The church plays an important role in a democratic political system as it provides guidance to its faithful (Sweetman 98). It is the responsibility of the church leaders to introduce rational religious beliefs into the public debate. This is necessary in legislating new public policies.

Although the primary role of religious leaders is to explain and defend their respective religious beliefs, they also need to articulate these religious beliefs politically. This is important as it enables the electorate and the government to know the religious stand as regards certain issues that affect the society.

According to Sweetman, religious texts or religious traditions are important in a religious argument. He further argues that, religious issues should be supported with rationality before articulating them (107). Moreover, Christian arguments have to be persuasive enough even to non-Christians.

This is justifiable as the legislation of new policies applies to both the secular and the religious people. In a democratic system, no religion dominates to an extent that it imposes religious views on everyone. Religious leaders should consider whether it is prudent to impose religious beliefs even to nonbelievers as this may amount to violation of individual rights.

Conclusion

Both religious and secular viewpoints are necessary in public debate arena in the formulation of new social policies. The belief by secularist groups that religion should not play part in this process is misleading. All policies including sex education in schools need secular and religious perspectives to arrive at acceptable laws. However, the religious and secular beliefs should be rational and convincing enough for them to qualify into the public debate arena.

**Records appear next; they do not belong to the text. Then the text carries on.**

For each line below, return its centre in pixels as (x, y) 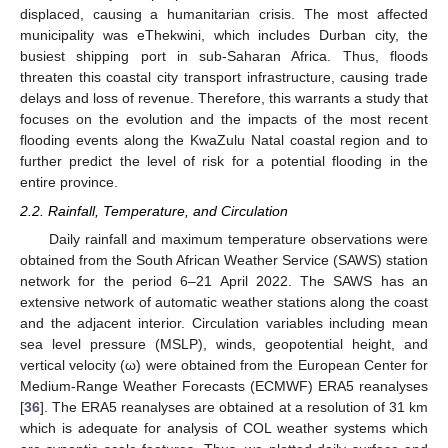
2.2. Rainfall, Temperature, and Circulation (154, 210)
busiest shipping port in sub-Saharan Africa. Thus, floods (224, 56)
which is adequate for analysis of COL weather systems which (224, 427)
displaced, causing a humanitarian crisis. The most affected (224, 14)
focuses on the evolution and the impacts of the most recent (224, 119)
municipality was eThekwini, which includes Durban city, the (224, 35)
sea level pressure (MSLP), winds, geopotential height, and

The controversial issue of whether or not sex education is appropriate in schools calls for both religious and secular views in order to make policies. It is evident that comprehensive sex education is necessary in schools dealing with all aspects of sex and sexuality to avoid risks associated with irresponsible sexual behavior amongst unsuspecting and inexperienced schoolchildren.

Works Cited

Audi, Robert. Religious Commitment and Secular Reason. Cambridge: Cambridge University Press, 2000.

Greenawalt, Kent. Private Conscience and Public Reasons. New York: Oxford University Press, 1995.

Hillel, Fradkin. “Does Democracy Need Religion?” Journal of Democracy 11.1 (2000): 87-94.

Perry, Michael. Religion in Politics: A constitutional and moral Perspectives. New York: Oxford University Press, 1997.

Sweetman, Brendan. Why Politics Needs Religion: The Place of Religious Arguments in the Public Square. New York: Inter Varsity Press, 2006.